--- DATA UNDER STUDY Enclosed Below ---

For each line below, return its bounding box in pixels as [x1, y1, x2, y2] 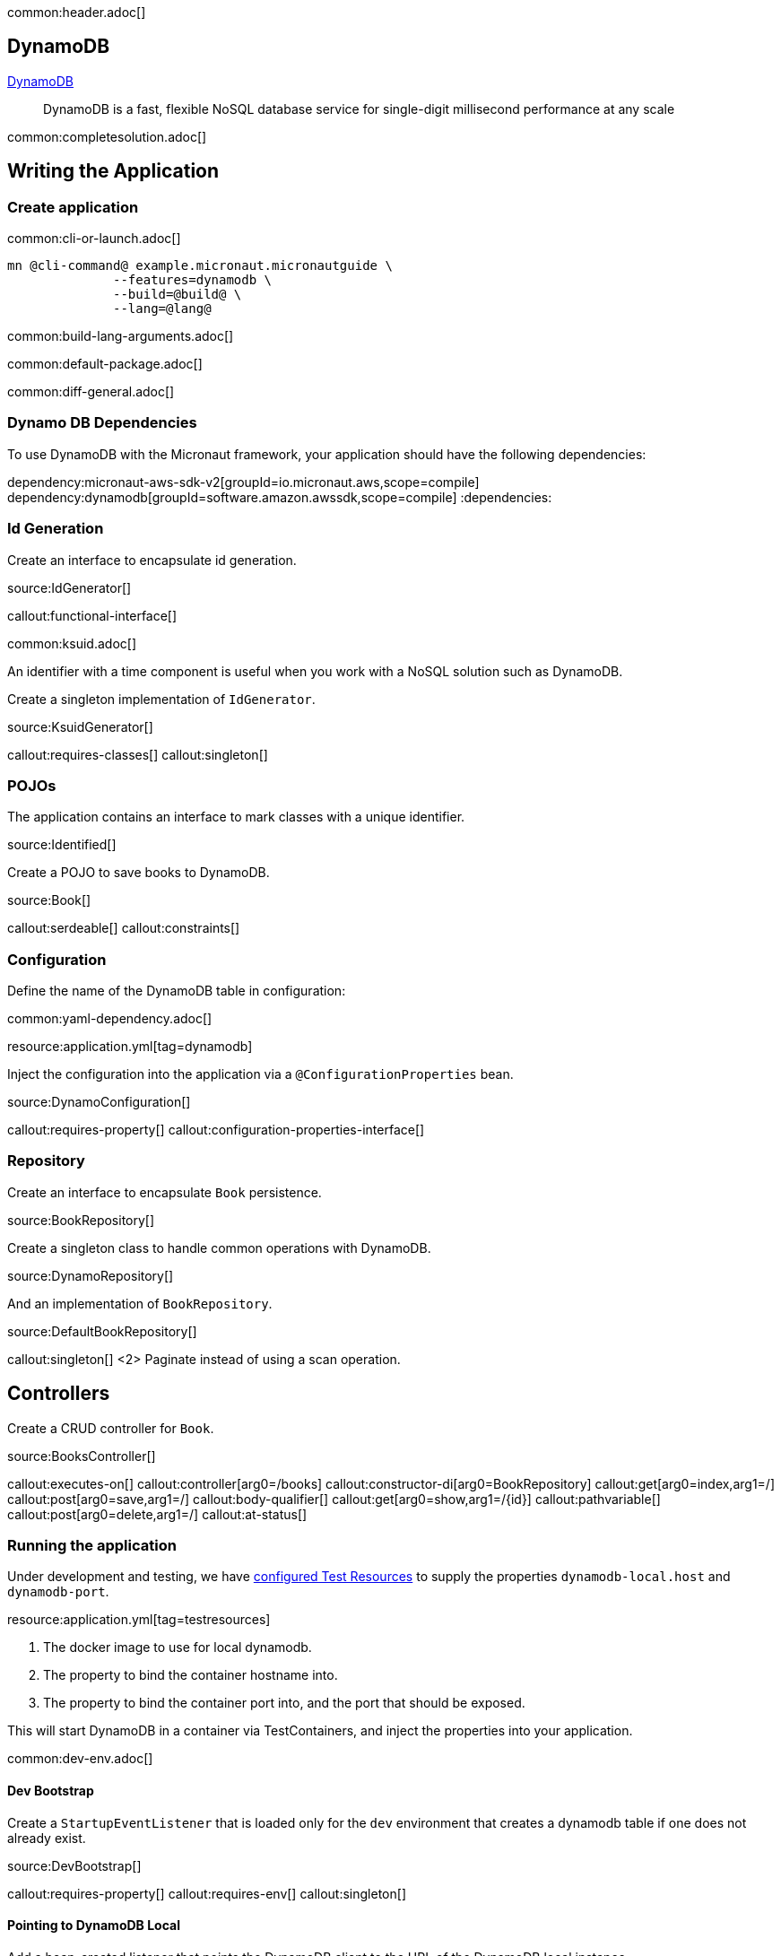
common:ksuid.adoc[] [7, 635, 137, 651]
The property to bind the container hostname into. [43, 1667, 338, 1683]
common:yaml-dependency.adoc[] [7, 1011, 213, 1027]
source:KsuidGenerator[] [7, 718, 153, 735]
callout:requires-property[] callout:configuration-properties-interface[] [7, 1122, 425, 1138]
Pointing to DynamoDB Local [7, 1917, 180, 1934]
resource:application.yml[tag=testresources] [7, 1612, 271, 1628]
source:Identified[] [7, 837, 117, 853]
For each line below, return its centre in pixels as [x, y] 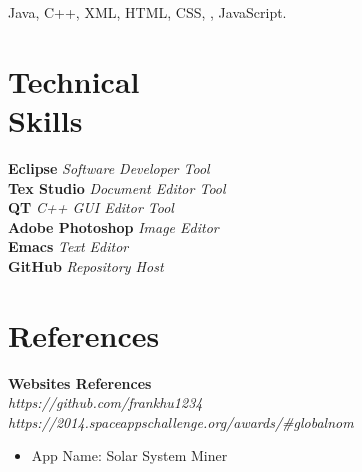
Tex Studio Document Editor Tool [117, 187]
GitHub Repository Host [86, 265]
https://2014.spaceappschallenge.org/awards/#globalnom [181, 421]
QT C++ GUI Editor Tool [91, 207]
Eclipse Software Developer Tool [109, 167]
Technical [74, 80]
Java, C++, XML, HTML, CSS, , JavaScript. [147, 12]
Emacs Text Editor [68, 246]
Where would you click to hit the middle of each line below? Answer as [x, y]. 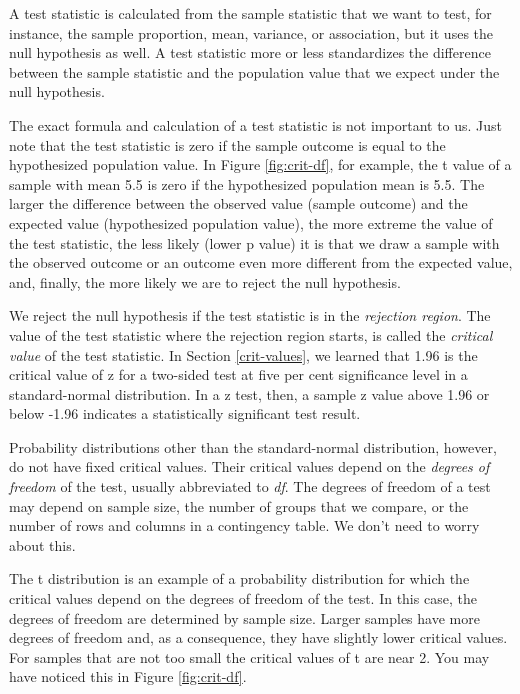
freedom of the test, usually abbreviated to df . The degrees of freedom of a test [250, 486]
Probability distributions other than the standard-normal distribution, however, [253, 446]
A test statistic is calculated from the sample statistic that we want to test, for [250, 13]
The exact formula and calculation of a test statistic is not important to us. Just [256, 124]
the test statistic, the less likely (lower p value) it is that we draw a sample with [254, 242]
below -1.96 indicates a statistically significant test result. [185, 413]
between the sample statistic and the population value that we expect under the [254, 71]
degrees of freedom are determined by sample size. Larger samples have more [244, 617]

--- End of Enclosed DATA UNDER STUDY ---

_TASK DETAILS_: Each line from the one containing "the test statistic, the" through the last line of the entries above is to be returned exactly, and no others.

_WRITTEN ANSWER_:
the test statistic, the less likely (lower p value) it is that we draw a sample with [254, 242]
below -1.96 indicates a statistically significant test result. [185, 413]
between the sample statistic and the population value that we expect under the [254, 71]
degrees of freedom are determined by sample size. Larger samples have more [244, 617]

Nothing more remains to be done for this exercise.